Für Bürgerinnen und Bürger ist vor allem der Kontakt mit den feinen Brennhaaren problematisch. Sie enthalten das Nesselgift Thaumetopoein und können allergische Reaktionen auslösen. Genannt werden unter anderem starker Juckreiz, Hautausschläge und Atembeschwerden. In seltenen Fällen kann es auch zu schweren allergischen Reaktionen kommen.

Die Stadt rät deshalb ausdrücklich dazu, Abstand zu halten und weder Raupen noch Nester zu berühren. Betroffene Bereiche sollten möglichst vollständig gemieden werden. Dabei ist zu beachten, dass auch alte Nester noch über Jahre hinweg gefährlich sein können.

Besondere Vorsicht gilt bei Arbeiten unter Eichen, etwa in der Grünpflege.
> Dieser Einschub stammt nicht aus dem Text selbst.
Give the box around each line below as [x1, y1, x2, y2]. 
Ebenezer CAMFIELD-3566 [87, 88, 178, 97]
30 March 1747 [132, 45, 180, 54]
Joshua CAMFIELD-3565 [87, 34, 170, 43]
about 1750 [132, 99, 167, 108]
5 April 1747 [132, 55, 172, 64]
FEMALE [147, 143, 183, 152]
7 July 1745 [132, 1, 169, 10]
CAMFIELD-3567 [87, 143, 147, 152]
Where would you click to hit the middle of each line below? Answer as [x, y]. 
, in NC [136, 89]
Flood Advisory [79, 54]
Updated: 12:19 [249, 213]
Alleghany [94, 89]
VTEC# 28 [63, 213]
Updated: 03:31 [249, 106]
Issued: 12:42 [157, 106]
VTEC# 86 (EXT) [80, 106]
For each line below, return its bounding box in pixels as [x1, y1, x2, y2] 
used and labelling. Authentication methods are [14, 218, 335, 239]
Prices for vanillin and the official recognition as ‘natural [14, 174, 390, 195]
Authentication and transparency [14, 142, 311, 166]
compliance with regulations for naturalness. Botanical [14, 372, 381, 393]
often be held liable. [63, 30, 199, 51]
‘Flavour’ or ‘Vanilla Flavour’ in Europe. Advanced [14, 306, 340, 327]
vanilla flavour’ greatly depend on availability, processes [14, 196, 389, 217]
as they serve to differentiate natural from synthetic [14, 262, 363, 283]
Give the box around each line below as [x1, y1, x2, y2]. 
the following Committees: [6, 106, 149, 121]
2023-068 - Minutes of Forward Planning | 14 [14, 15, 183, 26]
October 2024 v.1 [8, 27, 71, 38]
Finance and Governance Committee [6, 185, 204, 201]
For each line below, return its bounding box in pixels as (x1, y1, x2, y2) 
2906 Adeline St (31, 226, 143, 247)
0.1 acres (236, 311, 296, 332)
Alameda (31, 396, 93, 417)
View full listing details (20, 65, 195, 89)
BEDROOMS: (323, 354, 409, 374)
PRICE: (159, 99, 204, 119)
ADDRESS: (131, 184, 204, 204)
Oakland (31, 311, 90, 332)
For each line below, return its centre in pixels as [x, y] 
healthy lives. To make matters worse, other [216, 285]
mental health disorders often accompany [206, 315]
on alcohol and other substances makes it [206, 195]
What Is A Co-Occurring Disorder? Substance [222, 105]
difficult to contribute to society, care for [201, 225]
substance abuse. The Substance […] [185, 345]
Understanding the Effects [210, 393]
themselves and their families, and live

Werden Flächen mit Rasenmähern oder Freischneidern bearbeitet, können durch Erschütterungen Brennhaare in die Luft gelangen. Vor dem Einsatz von Geräten sollten betroffene Flächen daher gründlich darauf kontrolliert werden, ob Nester am Boden liegen.

Bei Fragen steht nach Angaben der Stadt Emmering die Kreisfachberatung für Gartenkultur und Landespflege zur Verfügung.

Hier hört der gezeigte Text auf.